There is a conversation that happens in boardrooms, steering committees, and awkward post-programme reviews with uncomfortable frequency.

Someone — usually a sceptical CFO or a newly appointed COO — asks a deceptively simple question:

“What does the PMO actually do for us?”

And the PMO lead, armed with a carefully assembled pack of RAG status reports, governance compliance scores, milestone dashboards and benefit trackers, begins to answer. The slides are clean. The data is accurate. The room nods politely.

And yet the question never quite goes away.

It returns at the next budget cycle. It resurfaces when a programme runs late despite impeccable reporting. It comes back with fresh urgency when a strategic initiative fails not because nobody tracked it, but because nobody made the right call at the right time — and the PMO, for all its diligence, did not help them do that.

The problem is not that PMOs lack value.

The problem is that many PMOs are measuring — and therefore managing — the wrong things.

The assurance trap

Over the past two decades, the PMO has gradually evolved into something it was never meant to be: a compliance engine.
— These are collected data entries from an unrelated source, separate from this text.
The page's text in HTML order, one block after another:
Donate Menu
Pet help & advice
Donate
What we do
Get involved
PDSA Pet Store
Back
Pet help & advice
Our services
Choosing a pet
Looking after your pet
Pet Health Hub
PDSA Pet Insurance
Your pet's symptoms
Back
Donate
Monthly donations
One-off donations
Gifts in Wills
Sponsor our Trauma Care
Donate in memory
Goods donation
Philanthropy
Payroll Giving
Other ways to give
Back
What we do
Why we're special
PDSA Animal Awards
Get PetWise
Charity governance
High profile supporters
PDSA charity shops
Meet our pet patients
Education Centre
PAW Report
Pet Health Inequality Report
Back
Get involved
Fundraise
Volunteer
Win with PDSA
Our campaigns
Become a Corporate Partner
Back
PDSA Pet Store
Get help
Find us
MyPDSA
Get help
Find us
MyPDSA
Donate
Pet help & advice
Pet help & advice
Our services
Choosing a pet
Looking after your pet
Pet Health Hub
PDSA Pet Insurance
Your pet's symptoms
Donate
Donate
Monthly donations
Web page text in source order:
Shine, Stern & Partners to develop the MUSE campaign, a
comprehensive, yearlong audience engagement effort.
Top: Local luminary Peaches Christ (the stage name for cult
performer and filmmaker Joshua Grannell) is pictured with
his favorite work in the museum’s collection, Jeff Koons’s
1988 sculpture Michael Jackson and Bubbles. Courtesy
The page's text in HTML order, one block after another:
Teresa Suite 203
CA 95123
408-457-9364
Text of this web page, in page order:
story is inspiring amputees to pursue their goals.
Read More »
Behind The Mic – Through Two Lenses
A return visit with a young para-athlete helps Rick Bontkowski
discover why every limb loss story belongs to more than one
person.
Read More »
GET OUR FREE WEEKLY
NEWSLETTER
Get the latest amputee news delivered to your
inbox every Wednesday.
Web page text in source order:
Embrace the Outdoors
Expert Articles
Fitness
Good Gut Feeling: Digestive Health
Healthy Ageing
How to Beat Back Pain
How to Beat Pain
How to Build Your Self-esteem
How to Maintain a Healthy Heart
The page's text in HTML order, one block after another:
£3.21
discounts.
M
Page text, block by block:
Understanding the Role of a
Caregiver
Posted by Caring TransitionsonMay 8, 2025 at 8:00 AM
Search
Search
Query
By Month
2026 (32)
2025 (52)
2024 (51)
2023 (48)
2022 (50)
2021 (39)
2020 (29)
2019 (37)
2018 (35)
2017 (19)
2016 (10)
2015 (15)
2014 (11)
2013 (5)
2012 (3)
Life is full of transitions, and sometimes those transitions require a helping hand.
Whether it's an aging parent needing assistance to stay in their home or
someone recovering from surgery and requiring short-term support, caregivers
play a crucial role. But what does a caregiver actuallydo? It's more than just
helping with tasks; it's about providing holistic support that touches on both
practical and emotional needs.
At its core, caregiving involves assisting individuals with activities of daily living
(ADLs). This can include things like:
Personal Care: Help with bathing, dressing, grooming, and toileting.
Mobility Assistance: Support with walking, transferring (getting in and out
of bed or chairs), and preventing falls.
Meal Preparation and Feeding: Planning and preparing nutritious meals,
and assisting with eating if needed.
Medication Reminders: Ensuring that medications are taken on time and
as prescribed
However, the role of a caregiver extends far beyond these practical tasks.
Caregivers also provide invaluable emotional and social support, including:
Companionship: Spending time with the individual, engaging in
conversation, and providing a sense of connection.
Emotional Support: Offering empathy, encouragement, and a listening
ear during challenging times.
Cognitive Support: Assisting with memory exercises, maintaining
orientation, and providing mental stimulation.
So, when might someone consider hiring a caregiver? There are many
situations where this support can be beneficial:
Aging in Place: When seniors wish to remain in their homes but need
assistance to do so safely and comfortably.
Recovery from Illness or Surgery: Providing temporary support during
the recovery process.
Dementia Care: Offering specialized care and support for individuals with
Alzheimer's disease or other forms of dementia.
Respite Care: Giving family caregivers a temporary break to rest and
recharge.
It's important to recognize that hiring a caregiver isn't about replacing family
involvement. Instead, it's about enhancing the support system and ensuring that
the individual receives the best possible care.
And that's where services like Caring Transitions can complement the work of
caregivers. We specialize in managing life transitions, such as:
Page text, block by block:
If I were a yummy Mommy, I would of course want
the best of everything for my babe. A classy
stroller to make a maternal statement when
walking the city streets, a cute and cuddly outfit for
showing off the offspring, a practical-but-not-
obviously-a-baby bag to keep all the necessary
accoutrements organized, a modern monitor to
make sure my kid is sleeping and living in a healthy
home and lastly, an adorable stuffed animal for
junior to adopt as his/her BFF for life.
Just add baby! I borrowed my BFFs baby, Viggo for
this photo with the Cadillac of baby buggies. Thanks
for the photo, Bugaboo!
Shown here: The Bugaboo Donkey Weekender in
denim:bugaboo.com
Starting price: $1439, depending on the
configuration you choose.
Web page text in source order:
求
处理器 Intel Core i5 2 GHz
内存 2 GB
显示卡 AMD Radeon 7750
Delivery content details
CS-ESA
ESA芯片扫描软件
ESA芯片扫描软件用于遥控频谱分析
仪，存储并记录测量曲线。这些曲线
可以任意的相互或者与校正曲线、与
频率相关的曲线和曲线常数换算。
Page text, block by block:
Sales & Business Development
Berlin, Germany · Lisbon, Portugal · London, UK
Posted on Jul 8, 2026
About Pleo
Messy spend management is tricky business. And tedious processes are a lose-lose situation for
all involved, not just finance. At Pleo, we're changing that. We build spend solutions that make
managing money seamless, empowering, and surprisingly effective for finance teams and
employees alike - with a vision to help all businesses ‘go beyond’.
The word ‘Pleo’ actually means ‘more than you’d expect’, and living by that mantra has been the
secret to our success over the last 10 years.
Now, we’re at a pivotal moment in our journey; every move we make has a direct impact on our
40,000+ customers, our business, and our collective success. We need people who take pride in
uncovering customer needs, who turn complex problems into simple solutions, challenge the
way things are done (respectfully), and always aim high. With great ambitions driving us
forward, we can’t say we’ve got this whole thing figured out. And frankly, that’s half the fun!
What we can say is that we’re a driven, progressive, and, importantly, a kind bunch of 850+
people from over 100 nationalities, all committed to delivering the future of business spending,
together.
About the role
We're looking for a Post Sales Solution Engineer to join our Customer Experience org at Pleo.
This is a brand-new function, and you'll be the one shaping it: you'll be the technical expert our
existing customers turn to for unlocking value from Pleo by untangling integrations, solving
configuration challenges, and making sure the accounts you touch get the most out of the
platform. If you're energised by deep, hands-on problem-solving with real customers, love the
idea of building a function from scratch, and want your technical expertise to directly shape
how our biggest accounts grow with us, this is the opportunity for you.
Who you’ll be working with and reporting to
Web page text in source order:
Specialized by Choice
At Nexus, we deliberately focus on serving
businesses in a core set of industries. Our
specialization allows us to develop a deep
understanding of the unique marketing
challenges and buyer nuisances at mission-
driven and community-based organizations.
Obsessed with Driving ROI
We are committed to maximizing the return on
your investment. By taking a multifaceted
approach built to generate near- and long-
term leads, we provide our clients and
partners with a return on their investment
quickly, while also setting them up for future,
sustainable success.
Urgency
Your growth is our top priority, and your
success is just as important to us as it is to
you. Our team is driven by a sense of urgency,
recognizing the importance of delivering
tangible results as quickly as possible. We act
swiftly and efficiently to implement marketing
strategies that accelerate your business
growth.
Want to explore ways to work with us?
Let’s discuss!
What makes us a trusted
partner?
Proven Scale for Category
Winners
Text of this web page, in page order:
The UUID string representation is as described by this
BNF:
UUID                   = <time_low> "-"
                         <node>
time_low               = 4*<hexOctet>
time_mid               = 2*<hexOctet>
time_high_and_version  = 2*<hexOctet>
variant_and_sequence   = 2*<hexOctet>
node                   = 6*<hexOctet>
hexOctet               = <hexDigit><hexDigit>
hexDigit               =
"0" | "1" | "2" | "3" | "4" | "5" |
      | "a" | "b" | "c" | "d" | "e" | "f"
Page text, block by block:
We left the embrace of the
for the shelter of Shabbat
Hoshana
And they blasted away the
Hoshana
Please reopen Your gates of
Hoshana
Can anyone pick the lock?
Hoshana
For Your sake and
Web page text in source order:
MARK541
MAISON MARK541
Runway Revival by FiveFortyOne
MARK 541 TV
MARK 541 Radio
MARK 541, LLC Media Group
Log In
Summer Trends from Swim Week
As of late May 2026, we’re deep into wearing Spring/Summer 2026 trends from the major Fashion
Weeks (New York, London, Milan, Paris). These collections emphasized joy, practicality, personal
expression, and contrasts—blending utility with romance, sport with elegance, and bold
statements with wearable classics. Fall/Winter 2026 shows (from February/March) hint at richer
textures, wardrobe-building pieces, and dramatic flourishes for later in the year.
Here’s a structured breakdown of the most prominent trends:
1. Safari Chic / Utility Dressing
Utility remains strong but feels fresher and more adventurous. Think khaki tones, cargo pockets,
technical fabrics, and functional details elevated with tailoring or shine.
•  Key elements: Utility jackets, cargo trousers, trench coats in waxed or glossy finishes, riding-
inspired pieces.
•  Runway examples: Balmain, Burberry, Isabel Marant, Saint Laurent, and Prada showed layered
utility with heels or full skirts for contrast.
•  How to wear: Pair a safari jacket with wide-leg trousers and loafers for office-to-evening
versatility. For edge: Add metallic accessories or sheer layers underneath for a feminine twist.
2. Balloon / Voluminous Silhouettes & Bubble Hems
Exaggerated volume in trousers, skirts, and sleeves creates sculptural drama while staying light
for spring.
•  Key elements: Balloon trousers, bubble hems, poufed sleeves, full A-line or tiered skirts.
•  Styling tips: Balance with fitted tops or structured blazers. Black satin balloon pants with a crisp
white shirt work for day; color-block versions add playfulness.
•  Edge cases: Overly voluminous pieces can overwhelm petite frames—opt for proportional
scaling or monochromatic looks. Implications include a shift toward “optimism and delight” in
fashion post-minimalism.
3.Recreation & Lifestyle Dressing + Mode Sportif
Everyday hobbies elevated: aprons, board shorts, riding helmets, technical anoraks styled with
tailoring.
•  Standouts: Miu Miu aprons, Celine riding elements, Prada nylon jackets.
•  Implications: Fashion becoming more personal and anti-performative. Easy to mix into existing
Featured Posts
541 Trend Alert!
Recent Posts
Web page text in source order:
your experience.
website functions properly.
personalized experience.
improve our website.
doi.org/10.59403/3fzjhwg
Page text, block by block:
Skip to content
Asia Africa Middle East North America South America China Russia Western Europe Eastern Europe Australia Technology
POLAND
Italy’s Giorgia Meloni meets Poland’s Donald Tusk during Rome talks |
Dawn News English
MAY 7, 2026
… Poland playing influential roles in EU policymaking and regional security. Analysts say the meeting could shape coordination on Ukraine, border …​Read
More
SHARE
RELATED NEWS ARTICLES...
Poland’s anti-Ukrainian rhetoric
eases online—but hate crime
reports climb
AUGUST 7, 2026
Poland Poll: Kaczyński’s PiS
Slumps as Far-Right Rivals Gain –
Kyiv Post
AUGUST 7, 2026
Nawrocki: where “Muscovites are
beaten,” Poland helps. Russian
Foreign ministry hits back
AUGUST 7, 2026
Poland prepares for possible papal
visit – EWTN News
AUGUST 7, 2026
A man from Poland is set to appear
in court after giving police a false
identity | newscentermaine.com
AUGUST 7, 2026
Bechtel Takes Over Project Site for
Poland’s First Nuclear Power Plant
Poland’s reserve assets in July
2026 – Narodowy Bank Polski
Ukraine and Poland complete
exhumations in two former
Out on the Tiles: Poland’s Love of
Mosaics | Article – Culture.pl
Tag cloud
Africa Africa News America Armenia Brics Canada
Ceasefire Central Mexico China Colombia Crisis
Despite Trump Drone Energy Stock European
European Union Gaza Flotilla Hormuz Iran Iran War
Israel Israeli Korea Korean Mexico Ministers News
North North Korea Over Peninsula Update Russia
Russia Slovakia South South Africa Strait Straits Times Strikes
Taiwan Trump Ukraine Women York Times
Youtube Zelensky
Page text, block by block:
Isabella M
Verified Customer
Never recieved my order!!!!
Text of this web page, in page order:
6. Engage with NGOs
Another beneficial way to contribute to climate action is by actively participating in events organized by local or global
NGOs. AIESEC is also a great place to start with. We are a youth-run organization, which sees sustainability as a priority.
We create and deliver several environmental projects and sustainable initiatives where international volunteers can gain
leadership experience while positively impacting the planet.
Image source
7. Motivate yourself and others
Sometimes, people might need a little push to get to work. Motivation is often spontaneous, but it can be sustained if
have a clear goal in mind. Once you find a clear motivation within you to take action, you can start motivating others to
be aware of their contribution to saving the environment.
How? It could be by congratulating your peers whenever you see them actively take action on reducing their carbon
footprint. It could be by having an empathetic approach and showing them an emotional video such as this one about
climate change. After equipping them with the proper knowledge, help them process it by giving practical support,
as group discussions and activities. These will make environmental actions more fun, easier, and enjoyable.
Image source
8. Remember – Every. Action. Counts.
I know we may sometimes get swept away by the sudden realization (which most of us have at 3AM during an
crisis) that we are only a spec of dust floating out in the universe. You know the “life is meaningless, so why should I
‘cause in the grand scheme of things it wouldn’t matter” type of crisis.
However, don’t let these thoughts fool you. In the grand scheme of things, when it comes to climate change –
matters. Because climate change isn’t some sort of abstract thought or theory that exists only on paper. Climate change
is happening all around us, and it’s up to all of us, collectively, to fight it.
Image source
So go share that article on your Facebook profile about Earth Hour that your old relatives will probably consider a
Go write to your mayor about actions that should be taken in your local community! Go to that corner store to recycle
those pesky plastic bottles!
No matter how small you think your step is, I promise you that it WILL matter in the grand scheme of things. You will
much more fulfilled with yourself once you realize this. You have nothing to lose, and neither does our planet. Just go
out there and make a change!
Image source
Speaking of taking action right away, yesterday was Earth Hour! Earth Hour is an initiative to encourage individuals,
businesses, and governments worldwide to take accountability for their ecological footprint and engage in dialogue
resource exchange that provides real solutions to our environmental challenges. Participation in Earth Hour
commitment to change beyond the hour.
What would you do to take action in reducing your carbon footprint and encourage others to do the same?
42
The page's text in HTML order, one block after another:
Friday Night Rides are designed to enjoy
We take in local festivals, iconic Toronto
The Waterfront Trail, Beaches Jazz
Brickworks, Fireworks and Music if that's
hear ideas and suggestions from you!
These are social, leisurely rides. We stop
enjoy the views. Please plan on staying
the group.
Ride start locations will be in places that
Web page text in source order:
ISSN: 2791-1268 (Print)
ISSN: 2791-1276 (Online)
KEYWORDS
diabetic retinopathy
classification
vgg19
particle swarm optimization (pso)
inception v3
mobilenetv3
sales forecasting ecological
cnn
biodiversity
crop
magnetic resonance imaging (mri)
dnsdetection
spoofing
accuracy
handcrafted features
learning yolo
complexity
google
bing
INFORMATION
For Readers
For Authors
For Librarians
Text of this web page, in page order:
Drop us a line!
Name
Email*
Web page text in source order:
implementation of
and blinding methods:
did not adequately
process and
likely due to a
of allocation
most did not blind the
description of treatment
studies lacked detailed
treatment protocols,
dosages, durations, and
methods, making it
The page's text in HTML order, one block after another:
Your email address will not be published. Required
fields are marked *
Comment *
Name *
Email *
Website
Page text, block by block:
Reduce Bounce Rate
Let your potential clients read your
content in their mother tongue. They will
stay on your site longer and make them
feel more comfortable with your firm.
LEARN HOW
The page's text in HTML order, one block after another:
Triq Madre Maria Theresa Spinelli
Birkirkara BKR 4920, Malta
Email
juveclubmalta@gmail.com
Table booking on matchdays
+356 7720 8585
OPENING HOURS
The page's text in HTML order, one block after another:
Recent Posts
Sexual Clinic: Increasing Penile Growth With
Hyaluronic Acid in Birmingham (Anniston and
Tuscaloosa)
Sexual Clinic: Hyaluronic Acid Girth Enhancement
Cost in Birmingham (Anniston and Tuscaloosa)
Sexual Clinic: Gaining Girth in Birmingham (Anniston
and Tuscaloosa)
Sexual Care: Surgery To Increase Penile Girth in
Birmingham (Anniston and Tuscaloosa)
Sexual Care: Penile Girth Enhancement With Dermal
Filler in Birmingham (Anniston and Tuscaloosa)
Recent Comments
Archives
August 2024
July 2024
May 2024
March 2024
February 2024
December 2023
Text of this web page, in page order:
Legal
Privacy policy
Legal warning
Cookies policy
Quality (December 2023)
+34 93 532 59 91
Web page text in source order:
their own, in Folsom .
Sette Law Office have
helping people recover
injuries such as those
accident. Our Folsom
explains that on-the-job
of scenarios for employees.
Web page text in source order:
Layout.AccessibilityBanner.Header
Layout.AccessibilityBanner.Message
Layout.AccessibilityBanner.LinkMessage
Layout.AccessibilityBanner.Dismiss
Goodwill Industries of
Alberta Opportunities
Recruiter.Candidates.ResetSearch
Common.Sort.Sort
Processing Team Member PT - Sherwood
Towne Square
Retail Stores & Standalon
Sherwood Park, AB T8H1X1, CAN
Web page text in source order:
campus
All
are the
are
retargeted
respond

Ask most PMOs what they are measured on and you will hear familiar answers. Reporting timeliness. RAG accuracy. Governance attendance. Risk log completeness. Milestone adherence. Stage gate compliance. Benefits tracking.

None of these are trivial. In many organisations they are necessary. Boards need visibility. Regulators need evidence. Audit functions need control. Delivery teams need discipline. A PMO that cannot provide assurance is not mature; it is just improvising with spreadsheets and hope.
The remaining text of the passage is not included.